Rusya’nın 1786’daki ayaklanma çağrılan, Mora’da gelişmiş olan güvensizlik nedeniyle yandaş bulamadı ama başka bölgelerde sınırlı ve etkisiz hareketler doğurdu. Bununla birlikte Fransız Devrimi’nin ardından Avrupa’da başlayan çatışmaların Balkanlar’a yansıması, Yunanlılar arasında milliyetçiliğin canlanmasına elverişli bir ortam yarattı. Avrupa’daki liberal çevrelerin Yunan bağımsızlığına gösterdiği sempati ve güçlü bir Yunan orta sınıfının ortaya çıkışı milliyetçi harekete geniş bir temel kazandırırken, Osmanlı merkezî yönetiminin giderek zayıflaması Yunan siyasal çevrelerine belirli bir hareket serbestliği sağladı.

Aynı dönemde Yunan milliyetçi hareketi içinde sınıflara ve bölgelere dayalı farklı eğilimler de belirmeye başladı. Fenerliler gibi soylular ve Rusya’ya bağlı güç odaklarının dışında, din adamlarının etkin olarak katıldığı köylü hareketi ve adalardaki varlıklı tüccarların desteklediği bağımsızlık hareketi de siyasal sahneye çıktı. Bu farklı eğilimleri biçimlendiren bir etken de büyük devletlerin Yunan milliyetçilerini yanlarına çekme girişimleriydi. Rusya’daki tüccarlarca 1814’te kurulan Philikı Hetaireıa adlı örgüt, Rus ordusunda subay olan Aleksandr İpsilanti’nin önderliğinde silahlı bir ayaklanma hazırlığına yöneldi. Venedik yönetiminin ardından birkaç kez el değiştirdikten sonra İngiliz korumasına girmiş olan İon Adaları da anakaradaki siyasal örgütlenmelerin bir sığmağı durumuna geldi. Balkanlar’daki Rus nüfuzundan rahatsızlık duyan Avusturya doğuya yayılma politikasının bir parçası olarak Yunan milliyetçiliğine destek veren bir başka güç konumuna girdi. Yunanlıların bağımsız bir devlet kurma hedefiyle ayaklanmasını sağlayan asıl etken ise, bölgede fiili bir özerklik elde etmiş olan Tepedelenli Ali Paşa ile Osmanlı kuvvetleri arasında Mart 1820’de başlayan çatışma oldu.

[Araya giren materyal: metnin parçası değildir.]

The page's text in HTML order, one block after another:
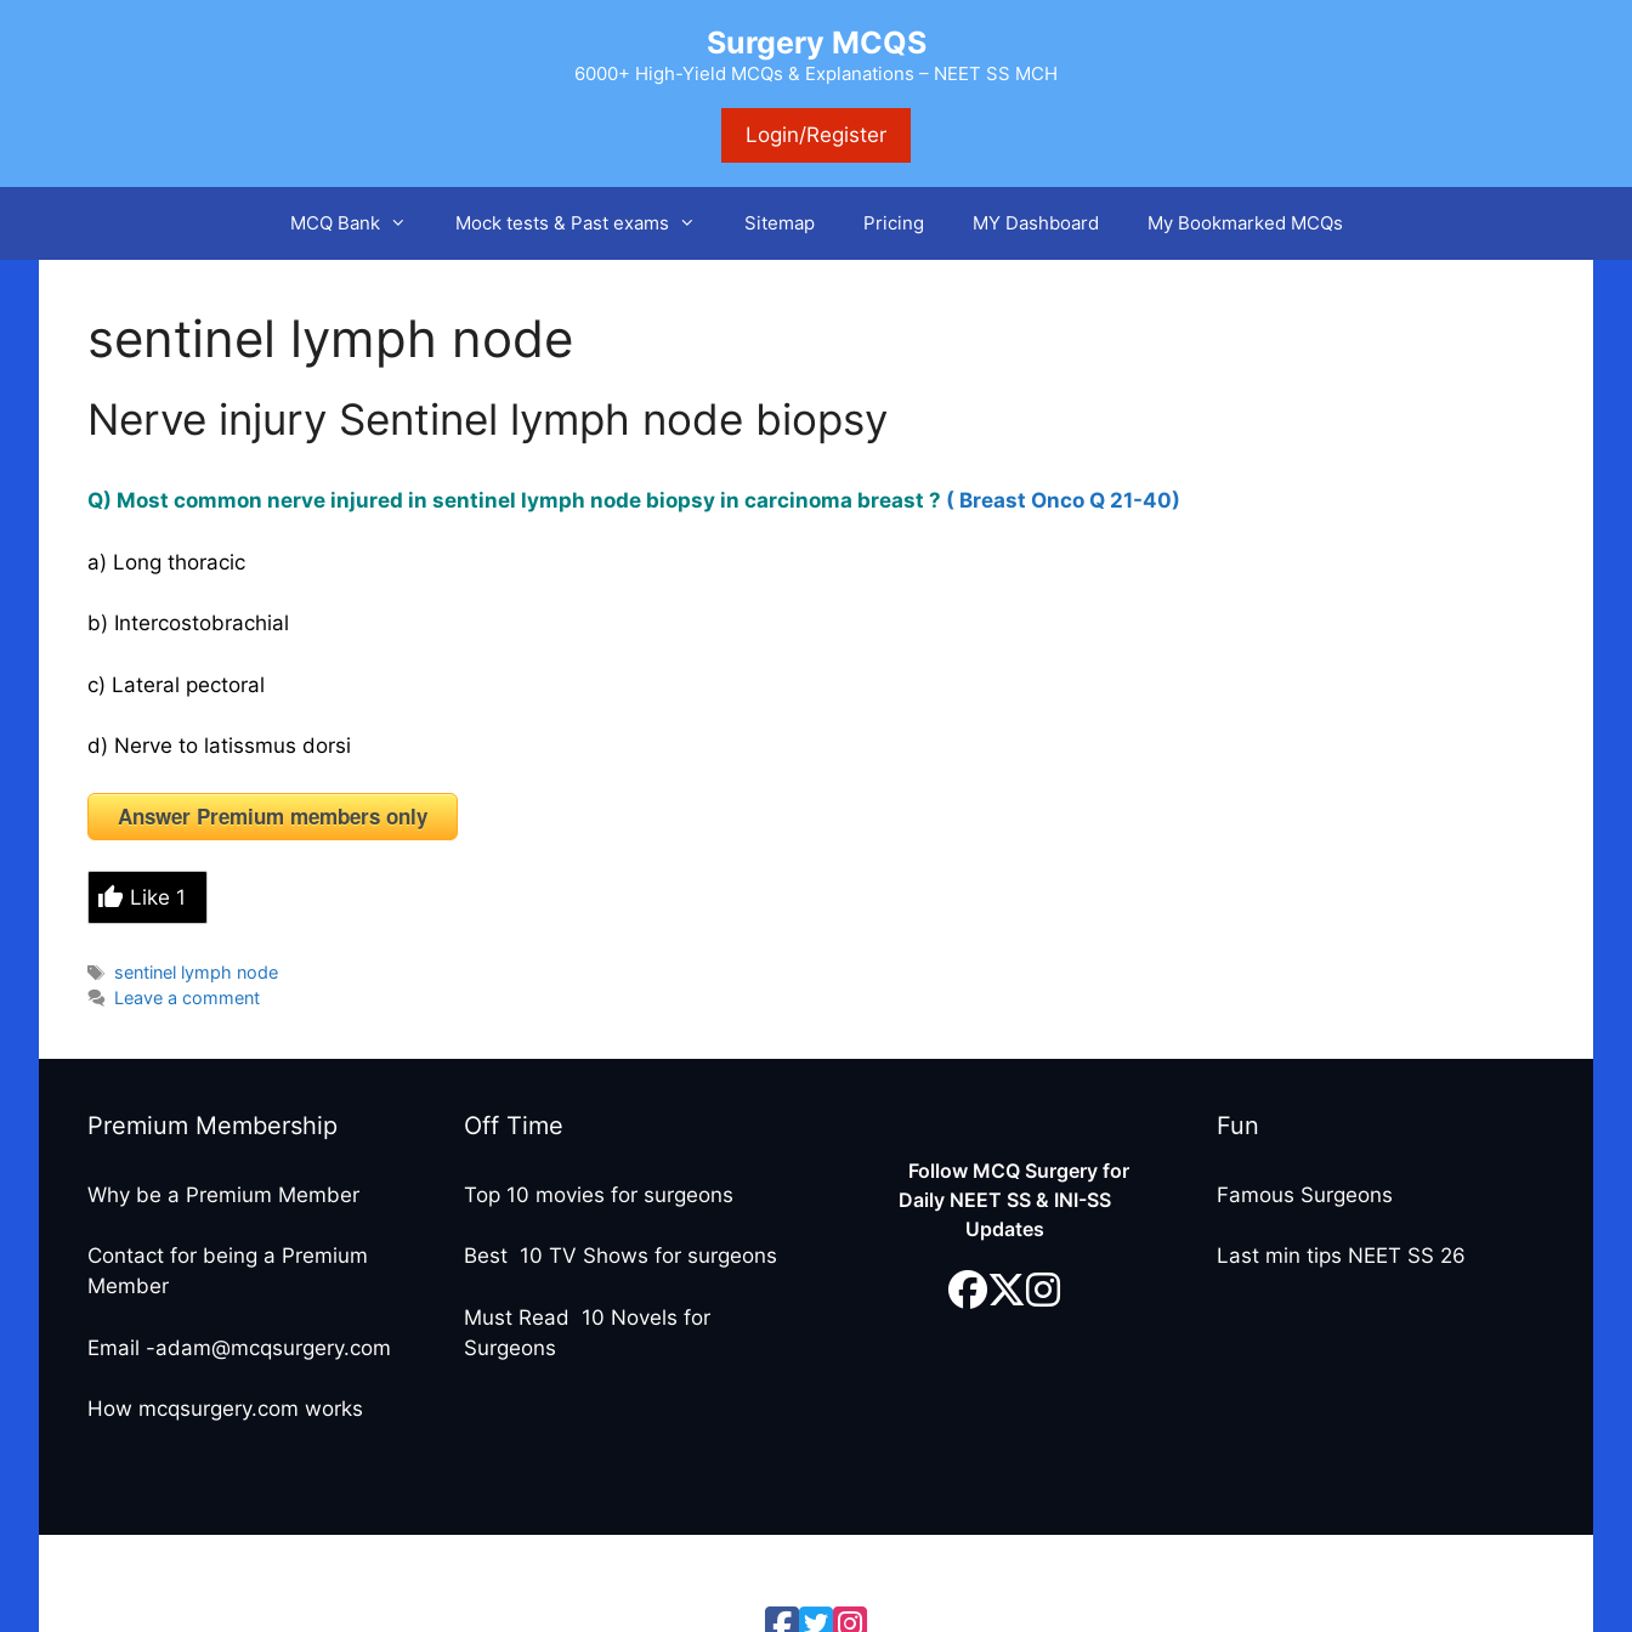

Bu çatışma sürerken 1821 ilkbaharında Mora’da patlak veren Yunan ayaklanması kısa sürede Orta Yunanistan ve Girit’e de sıçradı. Ayaklanmacıların önemli mevziler elde ederek sağladığı ilerleme, 1822 yazında Osmanlı kuvvetlerinin karşı saldırısıyla durdu. Tesalya ve Makedonya Osmanlı denetimine girerken, Yunanlılar arasında baş gösteren iç çekişmelerle başını Theodöros Kolokotrönis ile Geörgios (Yorgo) Kunturiötis ve Aleksandros Mavrokordâtos’un çektiği iki ayrı merkez ortaya çıktı. Bu çatışmaya karşın Osmanlı Devleti’ne karşı sürdürülen direniş, Mısır valisi Kavalalı Mehmed Ali Paşa’nın oğlu İbrahim Paşa’nın komutasındaki ordunun Mora’ya çıkmasıyla kırılmaya yüz tuttu.

Ama duruma müdahale eden Ingiltere, Fransa ve Rusya Ekim 1827’de Navarin Deniz Savaşı’nda Osmanlı-Mısır donanmasını yok edince denge yeniden Yunan ayaklanmacıların lehine döndü. Yunan kuvvetleri İngiliz ve Fransız askeri desteğiyle anakaranın iki yanında kuzeye doğru yayılmaya başladı. Bu sırada Osmanlı Devleti’ne savaş açan Rusya’nın baskısıyla Eylül 1829’da imzalanan Edirne Antlaşması, Yunanistan’ın bağımsızlığının resmen tanınmasını getirdi.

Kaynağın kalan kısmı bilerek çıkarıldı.